My son Grant asks his parents what would happen if a bad man tried to break into our house. Jennifer tells him we are strong. Grant asks, ‘What if he has a gun or a sword?’ Jennifer asks me, in response, whether I am afraid of guns or swords. Without hesitation, as my father’s son, I said, ‘No.’

When Communist China, under hypnotic sway of the madman Chairman Mao, invaded Tibet and tortured and killed the self-reliant, peaceful lamas and monks and the laypeople and common folk they ministered to, they fought back with whatever weapons they could find.

“In 1956 the Chinese surrounded Litang monastery while a special ceremony was going on…. The monks refused to [surrender]… For sixty-four days… the monastery was besieged. The Chinese charged the walls and the monks fought with swords and spears. On the sixty-fourth day planes bombed and machine-gunned the monastery….”

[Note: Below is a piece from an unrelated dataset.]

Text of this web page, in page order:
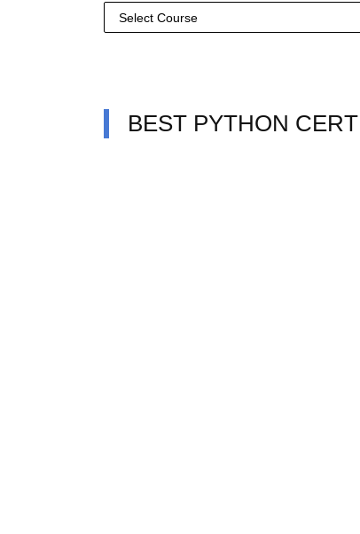
BEST PYTHON

So a witness described the scene. Only when the Communist horde brought in heavy artillery and pushed little buttons to drop bombs did the Tibetans relent.

Joseph Campbell, in Oriental Mythology: The Masks of God, paraphrased the gruesome result:

“One lama was crucified, another burned to death, two others were shot and wounded, then over one boiling water was poured and he was strangled, while the other was stoned and hit on the head with an ax.”

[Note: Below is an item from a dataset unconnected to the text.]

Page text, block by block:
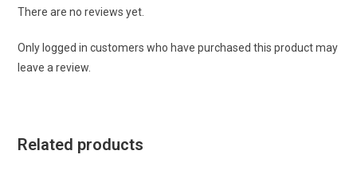
There are no reviews yet.
Only logged in customers who have purchased this product may
leave a review.
Related products

They were punished for being peaceful to their neighbors. In the age of the atomic weapon, when an entire section of a country could be dissolved by the selection of a numerical code, it is wise to understand what is out of our control. Arming yourself with a weapon is not enough. The shield must be psychological and spiritual foremost, never forgetting what Christ said in a message that seemed to foretell the blending and reconciliation between Western and Eastern beliefs: “You are gods.”

In the East, there is no one who is not considered God Incarnate, but most people have forgotten their lineage, in the East’s view. Cherry blossoms fall in Japan. It is difficult to believe a country like Germany that produced Frederick the Great, Beethoven and Goethe could also manufacture the killing factories of the Holocaust. Equally as perplexing is how a country as spiritually awake as Japan, its third eye open, could form an alliance with a monstrous doctrine, one that considered them racially inferior and would have eventually swallowed them whole if Hitler had full sway, and he did.

It is also strange the United States did not principally target the Japanese rulers who dishonorably performed their assigned duty—the punishment, after the fact, would have been ritual suicide for the guilty—instead of choosing a bombing, attrition campaign. It helped that some Americans considered the Japanese racially inferior.

My father killed men from a few feet away. A shotgun is a weapon for hand-to-hand combat, where quickness, skill and accuracy determined whether he and his buddies lived. And despite the realities of South Vietnamese corruption and French colonialism, Communism was a worthy evil to fight. Its message, as opposed to enlightenment, was that only the material world was real. It was an idolater of time, worshipping a vague, future era when all the bloodshed would bring 1,000 years of peace.

My brother would have been 48 today, and the gift I give him must be carefully considered. There is no rush. The first thought I had, pondering 48, was how near it is to half a century since he was born. That needs to be brushed away. It is just a number. I chase my brother into the grove, where we once shot each other with water guns, and he tells me, “I’m so glad it’s over, I missed you so much.” There are eyes in the evergreens. In that forest where we once found morel mushrooms, the smoke rises from burning leaves, then we sit quietly drinking tea.